**Problem**
Within the records below, reproduce without change the lines from the line that has "Query: thing at (299, 387)." through the line that has "Report the object in the bounding box [63,302,66,331].", and only those.

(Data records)
------------------------------------------------------------------------

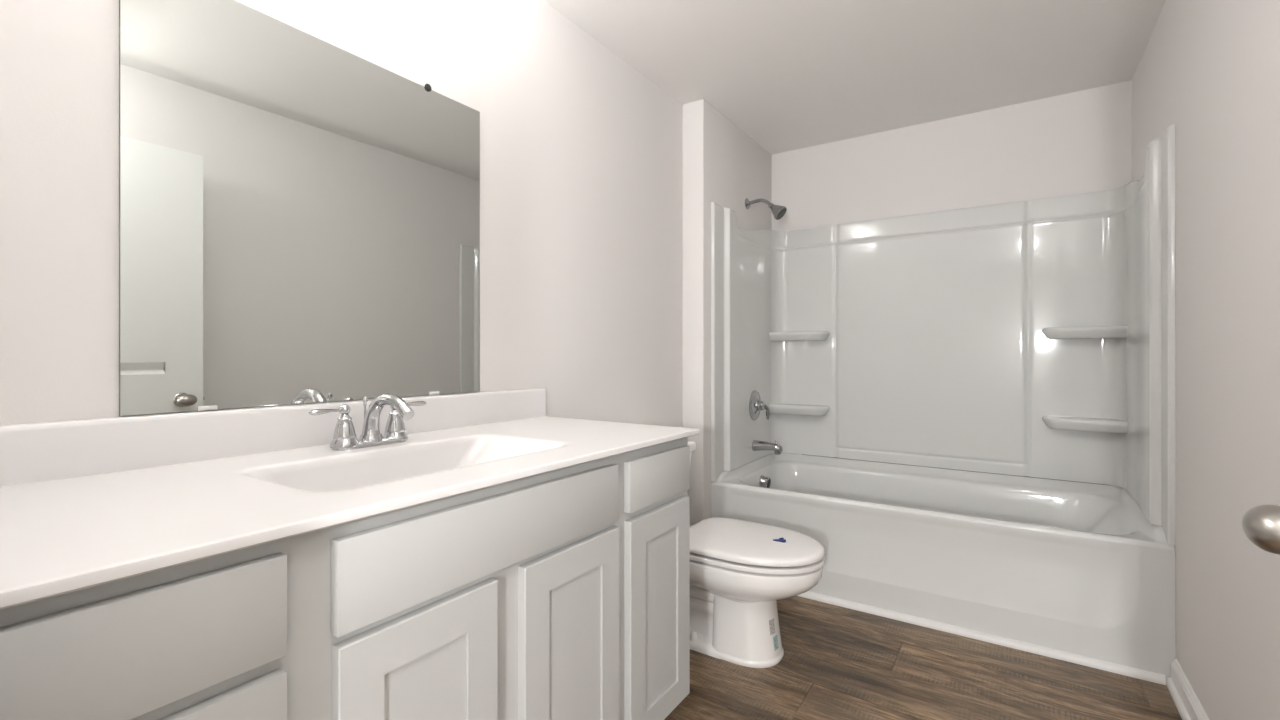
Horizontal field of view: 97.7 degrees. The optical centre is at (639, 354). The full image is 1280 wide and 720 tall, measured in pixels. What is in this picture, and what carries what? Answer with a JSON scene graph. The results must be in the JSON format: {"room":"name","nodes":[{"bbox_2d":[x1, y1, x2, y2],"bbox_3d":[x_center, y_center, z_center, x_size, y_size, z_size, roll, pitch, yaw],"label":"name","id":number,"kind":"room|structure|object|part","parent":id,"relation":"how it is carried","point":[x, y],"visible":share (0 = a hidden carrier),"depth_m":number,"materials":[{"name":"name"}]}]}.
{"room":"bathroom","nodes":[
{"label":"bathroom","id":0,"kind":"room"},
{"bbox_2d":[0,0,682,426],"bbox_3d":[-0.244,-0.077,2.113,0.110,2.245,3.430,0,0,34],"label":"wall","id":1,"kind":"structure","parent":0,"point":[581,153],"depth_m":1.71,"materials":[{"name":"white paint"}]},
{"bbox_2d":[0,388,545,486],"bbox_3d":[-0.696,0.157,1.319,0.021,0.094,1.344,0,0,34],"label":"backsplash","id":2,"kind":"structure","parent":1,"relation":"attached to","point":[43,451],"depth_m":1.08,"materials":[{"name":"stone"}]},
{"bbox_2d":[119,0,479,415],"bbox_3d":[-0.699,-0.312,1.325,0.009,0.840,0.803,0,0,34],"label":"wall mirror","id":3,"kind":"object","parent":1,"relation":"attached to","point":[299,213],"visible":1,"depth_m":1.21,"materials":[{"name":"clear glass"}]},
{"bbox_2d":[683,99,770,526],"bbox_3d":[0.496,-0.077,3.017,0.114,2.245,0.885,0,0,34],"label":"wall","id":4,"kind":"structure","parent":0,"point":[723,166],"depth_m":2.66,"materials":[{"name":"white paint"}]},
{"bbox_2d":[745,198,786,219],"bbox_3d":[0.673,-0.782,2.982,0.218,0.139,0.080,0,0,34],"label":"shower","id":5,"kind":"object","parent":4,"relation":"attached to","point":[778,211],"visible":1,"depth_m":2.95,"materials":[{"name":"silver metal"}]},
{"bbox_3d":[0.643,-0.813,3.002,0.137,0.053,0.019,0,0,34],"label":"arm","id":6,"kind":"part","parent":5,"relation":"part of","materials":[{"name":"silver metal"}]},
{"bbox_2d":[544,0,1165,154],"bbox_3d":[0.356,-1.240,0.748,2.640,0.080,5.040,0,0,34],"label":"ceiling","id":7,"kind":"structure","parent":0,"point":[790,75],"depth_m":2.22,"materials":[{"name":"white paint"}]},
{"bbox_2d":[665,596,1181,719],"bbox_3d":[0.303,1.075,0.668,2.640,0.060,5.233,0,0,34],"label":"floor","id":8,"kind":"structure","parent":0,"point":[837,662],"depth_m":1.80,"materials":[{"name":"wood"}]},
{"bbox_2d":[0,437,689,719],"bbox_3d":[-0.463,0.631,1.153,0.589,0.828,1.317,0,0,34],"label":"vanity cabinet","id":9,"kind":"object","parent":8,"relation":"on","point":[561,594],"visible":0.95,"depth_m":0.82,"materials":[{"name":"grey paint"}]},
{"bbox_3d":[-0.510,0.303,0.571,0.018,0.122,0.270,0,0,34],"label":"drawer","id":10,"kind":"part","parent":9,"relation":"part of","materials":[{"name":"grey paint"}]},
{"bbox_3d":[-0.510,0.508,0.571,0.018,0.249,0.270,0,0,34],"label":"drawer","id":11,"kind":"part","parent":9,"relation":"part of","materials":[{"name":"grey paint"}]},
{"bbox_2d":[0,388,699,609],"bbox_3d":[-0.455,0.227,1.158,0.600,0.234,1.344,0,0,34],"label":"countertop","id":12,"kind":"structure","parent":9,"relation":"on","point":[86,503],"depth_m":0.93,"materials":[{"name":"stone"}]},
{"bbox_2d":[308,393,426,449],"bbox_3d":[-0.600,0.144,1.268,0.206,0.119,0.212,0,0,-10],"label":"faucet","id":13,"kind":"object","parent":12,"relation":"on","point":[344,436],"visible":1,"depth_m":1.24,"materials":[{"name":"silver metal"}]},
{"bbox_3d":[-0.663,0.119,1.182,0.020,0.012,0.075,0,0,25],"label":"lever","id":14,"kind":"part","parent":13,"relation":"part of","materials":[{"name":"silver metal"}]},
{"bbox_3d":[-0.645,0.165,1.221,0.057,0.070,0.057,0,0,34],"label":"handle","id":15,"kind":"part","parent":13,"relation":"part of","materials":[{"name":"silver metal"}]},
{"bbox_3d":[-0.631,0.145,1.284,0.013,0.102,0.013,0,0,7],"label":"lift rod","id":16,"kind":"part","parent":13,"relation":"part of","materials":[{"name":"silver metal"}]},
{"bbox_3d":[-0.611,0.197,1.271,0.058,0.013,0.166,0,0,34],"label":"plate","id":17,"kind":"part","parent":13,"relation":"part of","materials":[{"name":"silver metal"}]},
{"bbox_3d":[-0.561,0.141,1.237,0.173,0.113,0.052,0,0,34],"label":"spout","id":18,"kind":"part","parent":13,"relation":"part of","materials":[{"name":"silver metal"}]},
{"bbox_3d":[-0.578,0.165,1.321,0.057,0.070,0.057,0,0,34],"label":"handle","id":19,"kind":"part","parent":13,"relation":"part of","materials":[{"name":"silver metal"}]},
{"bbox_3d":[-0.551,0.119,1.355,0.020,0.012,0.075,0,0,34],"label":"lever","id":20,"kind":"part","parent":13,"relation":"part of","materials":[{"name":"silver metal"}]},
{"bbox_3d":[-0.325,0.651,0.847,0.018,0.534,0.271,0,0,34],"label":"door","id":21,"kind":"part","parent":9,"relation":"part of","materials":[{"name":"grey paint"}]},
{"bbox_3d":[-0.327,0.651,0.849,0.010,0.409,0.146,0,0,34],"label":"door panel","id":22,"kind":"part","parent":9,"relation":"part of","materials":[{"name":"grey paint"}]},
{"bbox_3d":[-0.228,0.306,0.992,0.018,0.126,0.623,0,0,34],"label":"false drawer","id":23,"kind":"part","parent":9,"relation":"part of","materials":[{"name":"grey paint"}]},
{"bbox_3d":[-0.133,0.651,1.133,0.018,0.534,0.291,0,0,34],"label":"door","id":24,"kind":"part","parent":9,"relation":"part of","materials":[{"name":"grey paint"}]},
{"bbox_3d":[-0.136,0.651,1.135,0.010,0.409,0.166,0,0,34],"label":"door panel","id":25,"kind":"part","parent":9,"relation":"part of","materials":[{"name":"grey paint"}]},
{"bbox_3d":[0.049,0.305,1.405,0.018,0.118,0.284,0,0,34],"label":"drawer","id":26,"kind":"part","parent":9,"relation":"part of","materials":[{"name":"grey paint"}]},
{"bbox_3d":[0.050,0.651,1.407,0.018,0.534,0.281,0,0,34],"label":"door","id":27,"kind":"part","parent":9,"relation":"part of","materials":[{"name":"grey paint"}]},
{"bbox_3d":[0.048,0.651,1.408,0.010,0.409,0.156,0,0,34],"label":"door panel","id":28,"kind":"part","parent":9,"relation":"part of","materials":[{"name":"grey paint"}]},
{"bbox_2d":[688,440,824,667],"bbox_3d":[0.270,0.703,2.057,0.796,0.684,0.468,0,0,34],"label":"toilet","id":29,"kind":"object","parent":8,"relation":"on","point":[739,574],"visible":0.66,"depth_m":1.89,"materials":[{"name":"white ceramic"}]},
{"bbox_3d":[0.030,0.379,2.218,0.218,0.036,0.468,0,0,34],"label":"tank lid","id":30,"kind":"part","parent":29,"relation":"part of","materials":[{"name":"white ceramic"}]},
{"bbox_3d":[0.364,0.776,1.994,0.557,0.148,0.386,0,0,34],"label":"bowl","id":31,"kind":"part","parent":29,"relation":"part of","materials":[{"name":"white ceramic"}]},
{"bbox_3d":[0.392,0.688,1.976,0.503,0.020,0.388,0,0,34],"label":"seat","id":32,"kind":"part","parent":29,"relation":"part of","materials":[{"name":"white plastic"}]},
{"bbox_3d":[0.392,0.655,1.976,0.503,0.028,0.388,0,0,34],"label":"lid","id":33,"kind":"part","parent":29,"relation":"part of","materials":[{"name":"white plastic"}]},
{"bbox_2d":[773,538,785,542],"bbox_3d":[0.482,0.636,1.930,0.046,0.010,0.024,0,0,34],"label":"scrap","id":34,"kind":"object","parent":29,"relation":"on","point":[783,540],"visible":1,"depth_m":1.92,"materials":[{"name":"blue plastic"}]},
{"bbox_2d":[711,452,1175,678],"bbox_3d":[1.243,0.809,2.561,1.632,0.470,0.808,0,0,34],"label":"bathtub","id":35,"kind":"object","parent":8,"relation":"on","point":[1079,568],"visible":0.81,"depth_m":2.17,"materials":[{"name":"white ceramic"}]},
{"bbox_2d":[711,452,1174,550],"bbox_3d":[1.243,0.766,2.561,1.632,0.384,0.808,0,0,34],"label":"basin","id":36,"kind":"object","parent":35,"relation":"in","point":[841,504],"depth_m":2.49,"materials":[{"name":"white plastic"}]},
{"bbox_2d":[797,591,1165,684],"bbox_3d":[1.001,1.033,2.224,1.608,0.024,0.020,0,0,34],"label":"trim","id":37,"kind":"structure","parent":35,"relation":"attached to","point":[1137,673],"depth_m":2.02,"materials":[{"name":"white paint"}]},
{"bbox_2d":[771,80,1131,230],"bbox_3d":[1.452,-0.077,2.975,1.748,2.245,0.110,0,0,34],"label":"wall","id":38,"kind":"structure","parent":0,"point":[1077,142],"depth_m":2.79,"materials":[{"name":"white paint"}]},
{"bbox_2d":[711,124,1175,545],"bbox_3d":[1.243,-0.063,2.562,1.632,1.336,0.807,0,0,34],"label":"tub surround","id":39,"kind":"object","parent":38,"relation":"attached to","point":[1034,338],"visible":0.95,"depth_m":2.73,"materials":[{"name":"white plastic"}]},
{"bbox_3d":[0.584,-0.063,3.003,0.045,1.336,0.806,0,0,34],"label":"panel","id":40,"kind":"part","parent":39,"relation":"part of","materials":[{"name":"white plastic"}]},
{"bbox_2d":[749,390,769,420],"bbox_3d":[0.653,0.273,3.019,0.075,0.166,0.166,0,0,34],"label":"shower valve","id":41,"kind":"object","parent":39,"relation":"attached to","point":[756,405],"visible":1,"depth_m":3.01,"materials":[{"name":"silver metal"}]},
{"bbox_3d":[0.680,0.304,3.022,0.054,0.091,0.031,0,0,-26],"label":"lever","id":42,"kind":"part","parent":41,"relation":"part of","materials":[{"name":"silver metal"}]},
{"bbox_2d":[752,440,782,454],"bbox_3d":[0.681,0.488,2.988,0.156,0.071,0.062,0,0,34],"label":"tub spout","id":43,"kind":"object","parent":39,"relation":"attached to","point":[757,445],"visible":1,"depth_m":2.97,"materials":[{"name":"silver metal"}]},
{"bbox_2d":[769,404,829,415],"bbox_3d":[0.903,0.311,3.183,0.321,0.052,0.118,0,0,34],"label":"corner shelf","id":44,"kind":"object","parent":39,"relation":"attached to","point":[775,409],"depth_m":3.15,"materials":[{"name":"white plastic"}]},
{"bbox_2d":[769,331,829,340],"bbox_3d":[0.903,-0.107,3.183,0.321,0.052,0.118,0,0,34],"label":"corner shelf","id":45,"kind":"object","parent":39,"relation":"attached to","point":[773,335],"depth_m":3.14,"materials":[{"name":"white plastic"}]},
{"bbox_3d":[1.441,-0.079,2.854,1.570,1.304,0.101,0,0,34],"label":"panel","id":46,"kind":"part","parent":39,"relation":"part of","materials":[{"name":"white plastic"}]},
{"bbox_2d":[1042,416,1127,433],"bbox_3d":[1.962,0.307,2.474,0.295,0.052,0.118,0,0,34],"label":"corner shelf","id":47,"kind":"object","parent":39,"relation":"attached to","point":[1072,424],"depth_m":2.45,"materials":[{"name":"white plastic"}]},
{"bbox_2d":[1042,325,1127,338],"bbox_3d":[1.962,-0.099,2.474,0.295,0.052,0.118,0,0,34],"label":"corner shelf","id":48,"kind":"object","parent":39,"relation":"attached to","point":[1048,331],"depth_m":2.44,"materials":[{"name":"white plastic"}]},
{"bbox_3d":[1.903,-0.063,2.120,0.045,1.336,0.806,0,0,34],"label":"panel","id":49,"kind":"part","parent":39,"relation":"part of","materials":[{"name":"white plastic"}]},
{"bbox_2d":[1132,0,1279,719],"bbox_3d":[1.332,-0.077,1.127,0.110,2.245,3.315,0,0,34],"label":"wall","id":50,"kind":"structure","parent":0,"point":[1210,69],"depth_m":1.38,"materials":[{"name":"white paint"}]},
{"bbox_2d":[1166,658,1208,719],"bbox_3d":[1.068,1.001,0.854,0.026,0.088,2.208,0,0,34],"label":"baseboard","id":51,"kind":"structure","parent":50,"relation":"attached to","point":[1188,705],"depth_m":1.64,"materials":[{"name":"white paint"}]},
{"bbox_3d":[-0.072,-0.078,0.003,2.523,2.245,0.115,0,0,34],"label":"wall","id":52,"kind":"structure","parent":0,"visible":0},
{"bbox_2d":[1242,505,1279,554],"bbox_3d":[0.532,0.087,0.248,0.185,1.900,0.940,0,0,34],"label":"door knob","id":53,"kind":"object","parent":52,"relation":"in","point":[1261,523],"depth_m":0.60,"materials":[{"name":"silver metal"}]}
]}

------------------------------------------------------------------------

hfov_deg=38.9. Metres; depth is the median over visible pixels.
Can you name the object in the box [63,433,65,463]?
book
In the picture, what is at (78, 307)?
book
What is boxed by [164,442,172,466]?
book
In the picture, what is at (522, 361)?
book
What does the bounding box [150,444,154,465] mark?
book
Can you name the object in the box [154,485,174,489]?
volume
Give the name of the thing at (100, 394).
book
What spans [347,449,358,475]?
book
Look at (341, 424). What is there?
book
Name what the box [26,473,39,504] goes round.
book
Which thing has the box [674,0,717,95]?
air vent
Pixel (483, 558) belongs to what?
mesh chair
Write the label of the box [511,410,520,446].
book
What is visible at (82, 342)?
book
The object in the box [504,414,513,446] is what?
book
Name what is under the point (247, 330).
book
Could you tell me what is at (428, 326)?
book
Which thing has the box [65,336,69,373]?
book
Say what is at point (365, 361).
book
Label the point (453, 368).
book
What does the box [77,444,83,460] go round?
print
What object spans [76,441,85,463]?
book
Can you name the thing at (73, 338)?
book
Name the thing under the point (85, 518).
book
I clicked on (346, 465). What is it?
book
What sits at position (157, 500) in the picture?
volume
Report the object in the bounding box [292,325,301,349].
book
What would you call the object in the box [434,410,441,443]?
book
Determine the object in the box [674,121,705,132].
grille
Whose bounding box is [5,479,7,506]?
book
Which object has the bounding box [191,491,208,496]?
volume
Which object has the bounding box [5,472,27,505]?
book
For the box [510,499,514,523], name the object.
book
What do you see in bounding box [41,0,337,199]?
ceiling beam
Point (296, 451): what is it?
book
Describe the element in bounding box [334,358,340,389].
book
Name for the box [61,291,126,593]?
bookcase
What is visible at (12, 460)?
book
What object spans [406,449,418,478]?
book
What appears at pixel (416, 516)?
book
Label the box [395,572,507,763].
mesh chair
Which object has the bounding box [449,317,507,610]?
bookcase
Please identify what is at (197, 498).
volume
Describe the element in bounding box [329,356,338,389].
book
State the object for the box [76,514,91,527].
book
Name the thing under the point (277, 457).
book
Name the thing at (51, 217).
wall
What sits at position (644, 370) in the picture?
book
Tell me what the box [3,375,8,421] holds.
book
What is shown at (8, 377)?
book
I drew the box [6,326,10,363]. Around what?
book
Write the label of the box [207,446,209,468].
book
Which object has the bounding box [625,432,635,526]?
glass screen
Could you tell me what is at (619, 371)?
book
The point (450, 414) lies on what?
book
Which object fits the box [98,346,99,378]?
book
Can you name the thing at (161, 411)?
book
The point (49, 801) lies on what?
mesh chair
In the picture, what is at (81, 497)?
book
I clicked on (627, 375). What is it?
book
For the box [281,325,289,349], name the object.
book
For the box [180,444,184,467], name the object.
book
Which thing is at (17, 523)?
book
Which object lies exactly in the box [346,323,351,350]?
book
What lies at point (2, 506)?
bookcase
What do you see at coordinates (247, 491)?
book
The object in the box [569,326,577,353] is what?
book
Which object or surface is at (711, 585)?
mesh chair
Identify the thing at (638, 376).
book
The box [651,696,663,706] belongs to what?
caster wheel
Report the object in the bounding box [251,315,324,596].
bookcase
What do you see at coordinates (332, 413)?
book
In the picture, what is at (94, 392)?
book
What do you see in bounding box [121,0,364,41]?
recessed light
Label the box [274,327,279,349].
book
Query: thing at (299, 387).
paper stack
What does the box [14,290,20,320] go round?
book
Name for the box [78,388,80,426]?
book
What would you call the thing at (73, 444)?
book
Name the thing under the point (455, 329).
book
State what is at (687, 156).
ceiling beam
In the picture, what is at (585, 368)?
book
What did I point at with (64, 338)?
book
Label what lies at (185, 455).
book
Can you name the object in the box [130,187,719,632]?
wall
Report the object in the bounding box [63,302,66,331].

------------------------------------------------------------------------

**Solution to the problem**
Query: thing at (299, 387).
paper stack
What does the box [14,290,20,320] go round?
book
Name for the box [78,388,80,426]?
book
What would you call the thing at (73, 444)?
book
Name the thing under the point (455, 329).
book
State what is at (687, 156).
ceiling beam
In the picture, what is at (585, 368)?
book
What did I point at with (64, 338)?
book
Label what lies at (185, 455).
book
Can you name the object in the box [130,187,719,632]?
wall
Report the object in the bounding box [63,302,66,331].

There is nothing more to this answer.